SUPPLIED RECORDS:
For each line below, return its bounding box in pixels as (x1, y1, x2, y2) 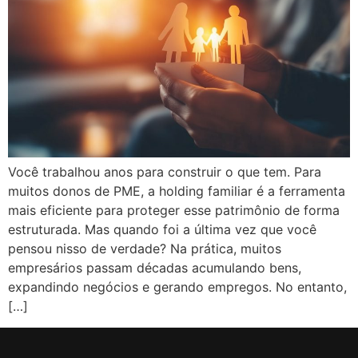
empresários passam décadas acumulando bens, (8, 260, 301, 276)
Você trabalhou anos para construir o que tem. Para (8, 164, 321, 181)
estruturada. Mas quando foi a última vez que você (8, 221, 316, 238)
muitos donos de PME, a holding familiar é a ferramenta (8, 183, 345, 200)
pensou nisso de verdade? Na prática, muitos (8, 241, 281, 257)
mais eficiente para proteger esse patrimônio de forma (8, 202, 340, 219)
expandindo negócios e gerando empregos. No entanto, (8, 279, 347, 296)

EXERCISE GOAL: Set down all of the data word for word; no pictures belong in it.

TASK SOLUTION:
For each line below, return its bounding box in pixels as (x1, y1, x2, y2) 
empresários passam décadas acumulando bens, (8, 260, 301, 276)
Você trabalhou anos para construir o que tem. Para (8, 164, 321, 181)
estruturada. Mas quando foi a última vez que você (8, 221, 316, 238)
muitos donos de PME, a holding familiar é a ferramenta (8, 183, 345, 200)
pensou nisso de verdade? Na prática, muitos (8, 241, 281, 257)
mais eficiente para proteger esse patrimônio de forma (8, 202, 340, 219)
expandindo negócios e gerando empregos. No entanto, (8, 279, 347, 296)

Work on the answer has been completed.